Hi Joe,
We've done several UTF-8-based websites (Arabic and Sanskrit) and have
tackled successfully most of the problems that arise.
Here are a few bullet points that might help your investigations:
* We haven't pursued the Word or PDF options because we are working with
dynamic data: if you are taking the database approach, be
sure to use a Unicode-compatible backend.
*The primary issues within this approach is rendering the text correctly
on the browser. This tends to boil down to:
- browser platform / client OS
- font
- character encoding
Very, briefly, our results are:
*Browsers: Firefox/Mozilla has by far the best Unicode support. Any
solution, of course, should be tested on all recent browsers.
*Font: Arial displays diacritics very nicely but falls over with many
language-specific characters. We've had the best all-around
success with Lucida Sans Unicode, but this is a Windows-only font. We've
not yet found a Unicode font that renders diacritics
perfectly in Linux and would be grateful for tips from the list. Browsers
usually to render R to L text automatically, but mixed
text that includes (for example) an english notation in Arabic text, will
commonly throw off this automatic rendering.
*Character encoding: use UTF-8 throughout. One problem we find when
transferring data from Word (and similar) documents to the
system is that often users will not use true Unicode characters, but
rather visually identical characters in a specific font (such
as those which incorporate combined diacritics into a single character).
These will usually not render well in in UTF-8, so we
encourage people to convert their text to MS Unicode or Lucida first,
which will highlight non-UTF8 characters for replacement.
I hope this provides some of what you're looking for; always happy to add
more off list.
best wishes
Nick Case
Managing Director
Oxford ArchDigital Ltd
27 Park End Street
Oxford OX1 1HU
Tel:0044-1865-793043
Fax:0044-1865-794891
http://www.oxarchdigital.com
On Wed, 22 Sep 2004 11:11:15 +0100, Joe Hall <[log in to unmask]> wrote:
> Hi,
>
> I was wondering if anyone had had any useful experience of dealing with
> foreign language texts, especially those using non-Western scripts
> and/or reading right-to-left (e.g.
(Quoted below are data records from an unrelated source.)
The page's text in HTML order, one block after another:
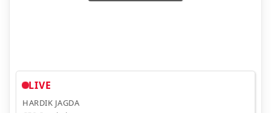
LIVE
HARDIK JAGDA
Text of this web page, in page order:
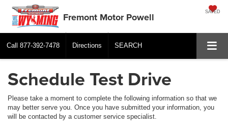
Fremont Motor Powell SAVED
Call 877-392-7478 Directions SEARCH
Schedule Test Drive
Please take a moment to complete the following information so that we
may better serve you. Once you have submitted your information, you
will be contacted by a customer service specialist.
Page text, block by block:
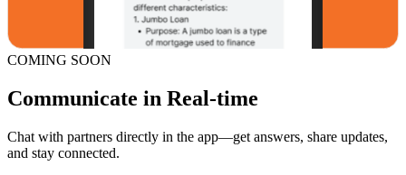
COMING SOON
Communicate in Real-time
Chat with partners directly in the app—get answers, share updates,
and stay connected.

Japanese, Arabic). We are looking to
> publish these as html for international online visitors wanting to read
> more about displays at Tate Britain.
>
> We have looked into html specifications, and although any advice on this
> would be useful, I was wondering in particular about any good/easy
> practices for receiving text from translation agencies, editing/viewing
> these texts internally (e.g. using MS Word?), and any platform/browser
> software issues.
>
> Many thanks for any help,
>
> Joe Hall
>
> Web Editor
> Digital Programmes
> Tate
>
--
|